→ WHAT IS EXPECTED
Omit all pictures. Print the remaining lines exactly, from the start of the data through the line containing "was an unexploded".

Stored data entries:
- - - - -
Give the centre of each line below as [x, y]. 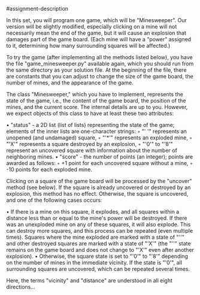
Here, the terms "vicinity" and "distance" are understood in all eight [89, 280]
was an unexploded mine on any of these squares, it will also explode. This [99, 224]
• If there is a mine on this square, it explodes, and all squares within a [93, 212]
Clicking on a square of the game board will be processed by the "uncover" [99, 181]
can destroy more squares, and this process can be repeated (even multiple [100, 231]
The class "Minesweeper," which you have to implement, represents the [95, 94]
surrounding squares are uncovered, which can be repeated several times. [98, 269]
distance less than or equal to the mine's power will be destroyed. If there [97, 218]
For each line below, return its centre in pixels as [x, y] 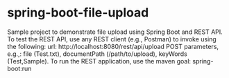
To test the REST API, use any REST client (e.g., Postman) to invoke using [112, 39]
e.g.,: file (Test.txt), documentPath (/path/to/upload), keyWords [97, 54]
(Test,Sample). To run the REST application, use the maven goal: [99, 61]
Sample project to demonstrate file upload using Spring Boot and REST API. [115, 32]
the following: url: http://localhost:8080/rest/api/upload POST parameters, [113, 46]
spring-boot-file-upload [78, 13]
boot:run [19, 68]
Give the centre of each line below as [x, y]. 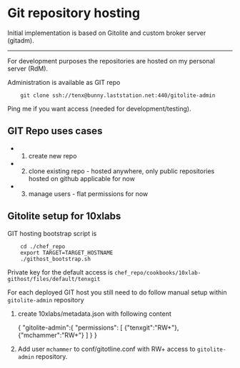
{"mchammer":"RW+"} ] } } [57, 335]
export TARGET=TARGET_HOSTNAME [67, 252]
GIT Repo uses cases [55, 131]
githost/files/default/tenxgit [54, 279]
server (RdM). [28, 68]
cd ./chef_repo [43, 246]
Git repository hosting [74, 13]
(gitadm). [21, 40]
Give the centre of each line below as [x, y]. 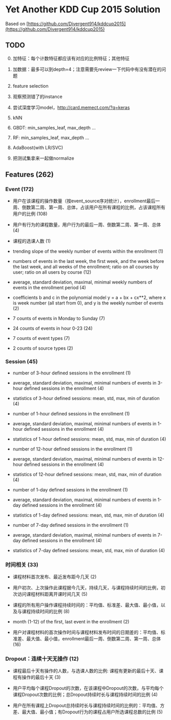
- - - - -
→ WRITTEN SOLUTION
Give the centre of each line below as [x, y]. 
Here, the terms "vicinity" and "distance" are understood in all eight [89, 280]
was an unexploded mine on any of these squares, it will also explode. This [99, 224]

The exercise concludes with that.